Ciber GC Sean Radcliffe on Making In-House Counsel a Strategic Partner in an IT Firm and Business Overall.
By Jennifer Hopfinger
If your business is something other than information technology (IT), creating your IT system—crucial though it may be—often ends up being a reactive, slapdash process. If your business is something other than corporate law, addressing legal concerns tends to be treated similarly. That makes Sean Radcliffe, General Counsel (GC) at an IT firm, a kind of consultant to consultants, tasked with training a client who trains clients to operate smarter.
Radcliffe works for not just any IT firm, but Ciber—a 40-year-old pioneer in the field with some 6,500 employees, operations around the world and nearly $1 billion in annual business. And Radcliffe aims to be not just any GC. If there are best practices for building IT infrastructure, according to Radcliffe, there’s got to be better ways to run a legal department, too.
He compares what Denver-based Ciber does, and what he does within it, to a construction project. Say a company wants to build a new office and it isn’t in the business of construction, but rather software or manufacturing or media, so it hires a company that does specialize in construction—a company that provides architects, project managers and construction workers. Likewise, Ciber provides experts in areas like programming, databases and infrastructure design.
In this construction analogy, Radcliffe is the advisor to the project manager, he said. He would work on compliance issues and permits. He would be the ombudsman—that independent person to whom workers on the site can come with questions and concerns. In real-world terms, Radcliffe is Senior Vice President, GC and Corporate Secretary. He is the legal advisor to Ciber’s management team and Board of Directors, in charge of corporate governance, and an independent strategic advisor to the business.
It’s that last part of his role that prompted Radcliffe to go in house.
Building to Business Advisor
He started out in private practice, as a Securities Lawyer at a firm that worked on many initial public offerings (IPOs). “IPOs are exciting. It moves fast, and there’s a lot at stake. You have to navigate the regulatory side, the banking side, client expectations. It’s a lot of work and all-consuming, but very exciting,” Radcliffe said.
He then went out on this own as a sole practitioner. “In my youthful exuberance, I thought I could take a small stable of clients and do their work on my own, but I made the classic rookie mistake that a lot of small businesses, especially professionals, tend to make: I focused on the work and not on marketing and developing a pipeline of new business. When you’re on your own, there is no cushion.”
The failure was also a matter of bad timing. He started the business in late 2000, and after the dot-com bubble burst in early 2001, his client base quickly dried up.
While he was licking his wounds, an old mentor from Radcliffe’s law firm days, who had become the GC at a telecom company, offered him a job.

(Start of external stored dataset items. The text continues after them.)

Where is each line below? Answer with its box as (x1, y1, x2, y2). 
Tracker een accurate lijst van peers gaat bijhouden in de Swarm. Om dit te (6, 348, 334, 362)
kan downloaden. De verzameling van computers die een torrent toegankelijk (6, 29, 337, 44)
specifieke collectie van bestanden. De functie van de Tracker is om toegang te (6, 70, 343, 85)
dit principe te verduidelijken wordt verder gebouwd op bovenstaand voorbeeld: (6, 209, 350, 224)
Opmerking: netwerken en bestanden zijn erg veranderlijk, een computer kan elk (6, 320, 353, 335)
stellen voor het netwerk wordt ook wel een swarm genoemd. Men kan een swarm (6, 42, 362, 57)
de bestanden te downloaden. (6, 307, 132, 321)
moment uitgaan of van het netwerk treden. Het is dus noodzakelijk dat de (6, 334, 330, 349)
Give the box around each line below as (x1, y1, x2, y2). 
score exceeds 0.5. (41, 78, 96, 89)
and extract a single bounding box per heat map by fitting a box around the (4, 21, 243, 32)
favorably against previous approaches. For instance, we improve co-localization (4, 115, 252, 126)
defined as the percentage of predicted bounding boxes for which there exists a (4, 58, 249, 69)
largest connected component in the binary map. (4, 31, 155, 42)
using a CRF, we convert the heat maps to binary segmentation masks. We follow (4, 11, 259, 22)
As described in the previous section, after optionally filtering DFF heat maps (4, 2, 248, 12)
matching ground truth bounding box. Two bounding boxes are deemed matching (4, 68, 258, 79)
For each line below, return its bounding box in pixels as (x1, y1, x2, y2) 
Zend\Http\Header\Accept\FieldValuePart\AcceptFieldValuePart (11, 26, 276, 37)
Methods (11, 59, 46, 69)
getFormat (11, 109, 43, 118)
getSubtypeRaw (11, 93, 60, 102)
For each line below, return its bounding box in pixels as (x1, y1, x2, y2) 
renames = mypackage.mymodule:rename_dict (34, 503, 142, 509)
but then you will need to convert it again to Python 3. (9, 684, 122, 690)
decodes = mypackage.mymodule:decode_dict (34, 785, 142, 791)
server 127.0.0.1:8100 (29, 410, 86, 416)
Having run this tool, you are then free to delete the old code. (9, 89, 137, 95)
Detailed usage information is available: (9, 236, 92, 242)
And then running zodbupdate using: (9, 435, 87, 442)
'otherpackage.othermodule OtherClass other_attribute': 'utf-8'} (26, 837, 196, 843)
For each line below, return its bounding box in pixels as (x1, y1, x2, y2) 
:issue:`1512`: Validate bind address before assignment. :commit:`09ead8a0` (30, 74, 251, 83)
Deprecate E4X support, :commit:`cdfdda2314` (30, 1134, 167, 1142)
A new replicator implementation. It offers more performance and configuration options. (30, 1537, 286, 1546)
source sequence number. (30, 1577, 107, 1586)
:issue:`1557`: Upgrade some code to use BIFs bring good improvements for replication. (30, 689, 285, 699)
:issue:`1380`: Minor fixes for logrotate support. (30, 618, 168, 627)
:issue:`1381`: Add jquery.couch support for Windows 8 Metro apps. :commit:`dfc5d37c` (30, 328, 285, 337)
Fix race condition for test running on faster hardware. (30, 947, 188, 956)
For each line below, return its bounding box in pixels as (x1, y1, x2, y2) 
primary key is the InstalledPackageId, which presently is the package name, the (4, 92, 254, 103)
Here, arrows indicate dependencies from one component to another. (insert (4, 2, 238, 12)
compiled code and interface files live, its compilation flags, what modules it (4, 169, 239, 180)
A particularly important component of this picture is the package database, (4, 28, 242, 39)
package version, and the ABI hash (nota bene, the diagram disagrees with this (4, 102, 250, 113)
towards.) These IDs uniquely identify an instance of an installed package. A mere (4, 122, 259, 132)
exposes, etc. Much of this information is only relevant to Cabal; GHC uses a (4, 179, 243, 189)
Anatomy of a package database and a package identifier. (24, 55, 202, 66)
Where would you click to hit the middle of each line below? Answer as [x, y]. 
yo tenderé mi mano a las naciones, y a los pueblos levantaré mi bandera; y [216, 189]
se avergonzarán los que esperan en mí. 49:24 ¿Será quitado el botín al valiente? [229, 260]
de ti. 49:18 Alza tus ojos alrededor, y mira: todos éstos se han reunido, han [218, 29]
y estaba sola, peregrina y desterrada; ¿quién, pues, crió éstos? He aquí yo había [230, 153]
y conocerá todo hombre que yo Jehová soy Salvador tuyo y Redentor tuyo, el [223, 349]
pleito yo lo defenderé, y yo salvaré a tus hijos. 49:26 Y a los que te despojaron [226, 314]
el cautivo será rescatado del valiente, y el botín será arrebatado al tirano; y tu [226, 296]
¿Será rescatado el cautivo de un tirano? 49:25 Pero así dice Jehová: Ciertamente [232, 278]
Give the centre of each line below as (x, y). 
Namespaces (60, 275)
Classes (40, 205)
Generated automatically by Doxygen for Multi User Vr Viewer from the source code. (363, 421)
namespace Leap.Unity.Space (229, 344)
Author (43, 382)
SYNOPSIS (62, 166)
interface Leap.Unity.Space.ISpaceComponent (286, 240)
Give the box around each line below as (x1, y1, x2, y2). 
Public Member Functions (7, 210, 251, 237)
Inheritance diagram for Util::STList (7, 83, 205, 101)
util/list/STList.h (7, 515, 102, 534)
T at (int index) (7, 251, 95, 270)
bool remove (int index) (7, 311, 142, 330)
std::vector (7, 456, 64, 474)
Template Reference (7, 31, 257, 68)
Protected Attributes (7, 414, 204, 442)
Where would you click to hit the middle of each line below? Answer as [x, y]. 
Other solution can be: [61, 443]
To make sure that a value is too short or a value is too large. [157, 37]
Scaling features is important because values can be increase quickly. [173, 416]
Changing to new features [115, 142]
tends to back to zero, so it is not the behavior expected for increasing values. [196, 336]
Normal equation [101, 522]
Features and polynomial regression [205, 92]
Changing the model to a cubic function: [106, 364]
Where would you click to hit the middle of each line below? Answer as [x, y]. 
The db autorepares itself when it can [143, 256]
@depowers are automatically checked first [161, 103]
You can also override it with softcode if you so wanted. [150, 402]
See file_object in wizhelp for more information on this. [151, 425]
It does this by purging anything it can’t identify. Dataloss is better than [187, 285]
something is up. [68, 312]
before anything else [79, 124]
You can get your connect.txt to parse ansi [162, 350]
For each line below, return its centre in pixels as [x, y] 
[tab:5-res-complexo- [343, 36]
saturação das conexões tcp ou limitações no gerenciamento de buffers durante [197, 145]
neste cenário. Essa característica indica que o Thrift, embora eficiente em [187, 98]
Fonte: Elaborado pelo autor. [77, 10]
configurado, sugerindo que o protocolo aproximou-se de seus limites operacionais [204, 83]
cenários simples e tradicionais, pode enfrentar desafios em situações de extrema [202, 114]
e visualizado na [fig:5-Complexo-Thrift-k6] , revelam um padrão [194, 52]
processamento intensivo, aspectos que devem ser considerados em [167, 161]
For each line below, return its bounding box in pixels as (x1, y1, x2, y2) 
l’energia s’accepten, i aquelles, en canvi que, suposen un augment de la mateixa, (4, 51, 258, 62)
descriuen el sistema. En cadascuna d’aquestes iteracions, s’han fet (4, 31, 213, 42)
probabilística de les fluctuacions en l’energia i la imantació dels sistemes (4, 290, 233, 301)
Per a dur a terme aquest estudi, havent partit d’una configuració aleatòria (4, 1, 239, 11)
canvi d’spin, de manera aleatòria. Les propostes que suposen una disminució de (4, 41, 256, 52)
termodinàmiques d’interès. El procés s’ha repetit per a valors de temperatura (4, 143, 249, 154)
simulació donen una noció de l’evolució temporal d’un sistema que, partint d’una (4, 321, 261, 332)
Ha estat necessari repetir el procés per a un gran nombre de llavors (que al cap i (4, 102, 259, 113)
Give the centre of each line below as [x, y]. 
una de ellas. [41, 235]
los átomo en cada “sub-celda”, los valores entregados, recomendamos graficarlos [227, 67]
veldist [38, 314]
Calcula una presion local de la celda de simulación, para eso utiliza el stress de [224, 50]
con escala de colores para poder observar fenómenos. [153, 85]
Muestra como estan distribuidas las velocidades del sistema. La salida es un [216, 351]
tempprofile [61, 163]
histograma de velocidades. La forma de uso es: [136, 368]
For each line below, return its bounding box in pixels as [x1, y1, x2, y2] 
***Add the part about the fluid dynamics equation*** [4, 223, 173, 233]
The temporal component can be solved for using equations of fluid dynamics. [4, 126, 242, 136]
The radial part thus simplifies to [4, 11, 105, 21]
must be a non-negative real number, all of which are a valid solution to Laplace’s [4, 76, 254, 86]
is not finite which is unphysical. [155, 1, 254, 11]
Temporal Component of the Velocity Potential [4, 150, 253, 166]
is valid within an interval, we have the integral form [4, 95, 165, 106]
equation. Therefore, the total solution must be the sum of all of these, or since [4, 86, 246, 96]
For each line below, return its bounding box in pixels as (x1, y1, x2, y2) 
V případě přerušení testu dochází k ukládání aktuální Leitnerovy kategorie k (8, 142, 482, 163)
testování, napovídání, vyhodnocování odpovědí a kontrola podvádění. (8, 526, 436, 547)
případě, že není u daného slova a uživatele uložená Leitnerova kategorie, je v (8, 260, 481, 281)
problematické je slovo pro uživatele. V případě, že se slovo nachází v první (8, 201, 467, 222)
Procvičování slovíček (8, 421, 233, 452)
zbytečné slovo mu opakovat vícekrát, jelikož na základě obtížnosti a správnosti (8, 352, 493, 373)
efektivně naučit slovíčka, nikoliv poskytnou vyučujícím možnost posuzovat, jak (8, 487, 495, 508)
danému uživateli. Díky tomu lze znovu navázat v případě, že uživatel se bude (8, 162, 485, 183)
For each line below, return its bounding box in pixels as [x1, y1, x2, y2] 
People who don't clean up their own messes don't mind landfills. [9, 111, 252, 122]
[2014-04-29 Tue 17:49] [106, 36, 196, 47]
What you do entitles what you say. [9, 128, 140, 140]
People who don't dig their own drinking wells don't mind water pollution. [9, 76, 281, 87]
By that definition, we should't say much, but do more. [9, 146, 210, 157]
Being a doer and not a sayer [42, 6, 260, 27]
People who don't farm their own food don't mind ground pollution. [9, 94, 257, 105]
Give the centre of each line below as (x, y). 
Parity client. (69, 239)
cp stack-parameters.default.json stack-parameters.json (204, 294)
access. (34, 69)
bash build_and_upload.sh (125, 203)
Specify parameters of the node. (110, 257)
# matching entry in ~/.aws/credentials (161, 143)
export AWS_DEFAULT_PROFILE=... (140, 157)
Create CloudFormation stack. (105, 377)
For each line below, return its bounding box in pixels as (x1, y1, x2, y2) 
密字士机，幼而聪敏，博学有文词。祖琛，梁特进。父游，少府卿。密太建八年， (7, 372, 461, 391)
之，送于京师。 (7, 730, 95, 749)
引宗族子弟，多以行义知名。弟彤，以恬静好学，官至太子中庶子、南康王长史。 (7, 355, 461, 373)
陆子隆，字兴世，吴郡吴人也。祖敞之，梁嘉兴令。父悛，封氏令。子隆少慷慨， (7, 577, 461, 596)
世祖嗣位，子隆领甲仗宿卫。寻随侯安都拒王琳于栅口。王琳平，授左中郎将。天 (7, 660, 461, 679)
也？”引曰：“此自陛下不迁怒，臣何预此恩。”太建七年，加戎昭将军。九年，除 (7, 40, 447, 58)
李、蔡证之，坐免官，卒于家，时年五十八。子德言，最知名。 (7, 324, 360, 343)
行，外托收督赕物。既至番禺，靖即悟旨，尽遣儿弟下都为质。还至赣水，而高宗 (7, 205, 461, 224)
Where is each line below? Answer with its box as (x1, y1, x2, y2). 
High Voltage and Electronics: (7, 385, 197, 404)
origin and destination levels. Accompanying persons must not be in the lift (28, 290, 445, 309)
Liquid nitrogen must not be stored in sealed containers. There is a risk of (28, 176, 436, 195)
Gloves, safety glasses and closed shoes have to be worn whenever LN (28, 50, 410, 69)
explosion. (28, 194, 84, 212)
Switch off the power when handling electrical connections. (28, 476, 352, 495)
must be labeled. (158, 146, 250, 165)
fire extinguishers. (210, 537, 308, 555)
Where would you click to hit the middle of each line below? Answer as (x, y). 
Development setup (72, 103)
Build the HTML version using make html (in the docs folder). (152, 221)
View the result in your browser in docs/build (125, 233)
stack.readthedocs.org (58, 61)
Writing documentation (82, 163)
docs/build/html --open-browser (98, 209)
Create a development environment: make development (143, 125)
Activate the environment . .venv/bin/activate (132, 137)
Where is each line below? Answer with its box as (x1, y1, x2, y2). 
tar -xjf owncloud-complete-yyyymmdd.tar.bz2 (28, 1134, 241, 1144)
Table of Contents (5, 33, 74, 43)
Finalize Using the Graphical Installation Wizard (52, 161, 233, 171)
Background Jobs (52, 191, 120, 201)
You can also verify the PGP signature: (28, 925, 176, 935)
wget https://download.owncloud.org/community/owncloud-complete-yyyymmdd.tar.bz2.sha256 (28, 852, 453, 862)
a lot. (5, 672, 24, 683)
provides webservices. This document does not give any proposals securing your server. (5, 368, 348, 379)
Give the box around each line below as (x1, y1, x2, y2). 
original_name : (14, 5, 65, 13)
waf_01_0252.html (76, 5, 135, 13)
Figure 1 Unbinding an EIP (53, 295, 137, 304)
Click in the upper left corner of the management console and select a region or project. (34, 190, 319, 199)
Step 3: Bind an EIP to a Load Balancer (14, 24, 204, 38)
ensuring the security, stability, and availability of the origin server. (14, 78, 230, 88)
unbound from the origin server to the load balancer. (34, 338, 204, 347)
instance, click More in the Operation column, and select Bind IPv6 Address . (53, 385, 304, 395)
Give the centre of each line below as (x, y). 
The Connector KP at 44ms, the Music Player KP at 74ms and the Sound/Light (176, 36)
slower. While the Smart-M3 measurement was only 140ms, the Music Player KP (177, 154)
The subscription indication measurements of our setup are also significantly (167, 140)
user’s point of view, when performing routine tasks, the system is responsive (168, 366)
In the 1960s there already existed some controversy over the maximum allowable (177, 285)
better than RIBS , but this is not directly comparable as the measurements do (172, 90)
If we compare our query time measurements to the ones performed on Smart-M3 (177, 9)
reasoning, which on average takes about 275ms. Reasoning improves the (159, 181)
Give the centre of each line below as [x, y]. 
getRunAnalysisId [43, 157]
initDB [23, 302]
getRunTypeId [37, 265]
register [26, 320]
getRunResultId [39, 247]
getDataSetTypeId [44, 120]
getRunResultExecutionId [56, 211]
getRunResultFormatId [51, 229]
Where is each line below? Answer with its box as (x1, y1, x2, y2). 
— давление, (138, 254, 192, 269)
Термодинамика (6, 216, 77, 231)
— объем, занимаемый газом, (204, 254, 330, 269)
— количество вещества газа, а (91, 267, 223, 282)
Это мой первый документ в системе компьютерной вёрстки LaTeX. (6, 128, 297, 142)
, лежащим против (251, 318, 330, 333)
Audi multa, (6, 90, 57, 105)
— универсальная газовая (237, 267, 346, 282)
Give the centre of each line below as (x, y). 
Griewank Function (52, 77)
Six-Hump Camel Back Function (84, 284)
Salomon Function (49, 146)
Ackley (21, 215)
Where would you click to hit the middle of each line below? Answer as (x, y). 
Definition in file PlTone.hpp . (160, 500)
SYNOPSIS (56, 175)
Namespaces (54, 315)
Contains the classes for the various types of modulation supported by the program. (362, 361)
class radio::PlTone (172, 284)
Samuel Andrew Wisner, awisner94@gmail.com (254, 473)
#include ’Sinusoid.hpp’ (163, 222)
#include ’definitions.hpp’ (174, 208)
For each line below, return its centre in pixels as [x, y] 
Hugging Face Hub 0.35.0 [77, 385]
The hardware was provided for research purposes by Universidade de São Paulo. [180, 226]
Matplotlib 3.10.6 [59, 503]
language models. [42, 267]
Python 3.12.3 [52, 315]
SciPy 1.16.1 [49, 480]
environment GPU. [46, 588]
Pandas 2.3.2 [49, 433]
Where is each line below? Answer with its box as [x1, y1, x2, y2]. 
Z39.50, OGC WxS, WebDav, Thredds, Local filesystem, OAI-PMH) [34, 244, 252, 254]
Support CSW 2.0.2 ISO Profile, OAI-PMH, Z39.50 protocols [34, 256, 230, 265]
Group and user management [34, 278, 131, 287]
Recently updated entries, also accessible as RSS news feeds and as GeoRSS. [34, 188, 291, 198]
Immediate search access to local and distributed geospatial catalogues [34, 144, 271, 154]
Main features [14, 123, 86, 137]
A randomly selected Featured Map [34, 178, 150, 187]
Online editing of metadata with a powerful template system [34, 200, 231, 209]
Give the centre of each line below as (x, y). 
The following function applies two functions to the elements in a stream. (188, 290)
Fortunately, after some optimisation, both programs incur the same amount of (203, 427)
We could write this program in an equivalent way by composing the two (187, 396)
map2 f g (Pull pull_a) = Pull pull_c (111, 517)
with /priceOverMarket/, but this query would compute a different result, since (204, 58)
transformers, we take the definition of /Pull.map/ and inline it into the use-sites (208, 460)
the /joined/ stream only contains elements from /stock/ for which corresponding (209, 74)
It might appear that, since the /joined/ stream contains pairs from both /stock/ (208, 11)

“I really had not explored or appreciated what it meant to be an in-house lawyer,” Radcliffe said. “I quickly learned that what in-house guys get to do is exactly why I went out on my own in the first place. You get to be a business adviser at a strategic level. It’s not just legalistic mechanics. You shape and drive the business. I was an immediate convert.”
Only Getting Better
The Tulsa-based company was called Williams Communications, and soon after Radcliffe joined it, the company filed for bankruptcy, restructured and emerged as WilTel; eventually it was acquired by Level 3.
“I’m not a bankruptcy lawyer, so this was unique in my experience,” Radcliffe said. “It was traumatic. We canceled the common stock, and those stockholders were my co-workers. But I came away from that intense 10-month process a better lawyer and a better business advisor.”
In 2004, Radcliffe returned to his wheelhouse when he was recruited to IHS, a Colorado-based business information provider, to work on its IPO that occurred the following year.
He’s now been at Ciber for one year and has revamped the Legal Department in that time, assembling a five-person team (two Assistant GCs, a Contract Manager, an Executive Administrator and a Compliance Officer) and implementing a scalable, rather than linear, approach to processing contracts—a model he says is relatively unique and better for the business.
When contract volume increases, he explained, overflow usually gets sent to outside firms, which tend to be expensive and don’t have the business perspective of in-house counsel.
“They look at it strictly legally, and boy, they’re going to chase every comma and provision and mark it up to death,” Radcliffe said, “but at the end of the day, to satisfy your business purpose, you need to do maybe half that.”
So Radcliffe recruited a number of experienced former in-house lawyers to handle overflow as independent contractors.
“Because they are former in-house attorneys themselves, because we’ve all been trained on this philosophy of good business judgment and pragmatic legal work, they know how to think like strategic partners of the company and not just lawyers, and they are able to process contracts more efficiently and with a mind toward the actual business purpose.”
Importantly, the model also frees up Radcliffe and his team to focus on the work they all really like to do—supporting the company’s various departments as business advisors.
Jennifer Hopfinger is a freelance writer based in Chicago, Illinois.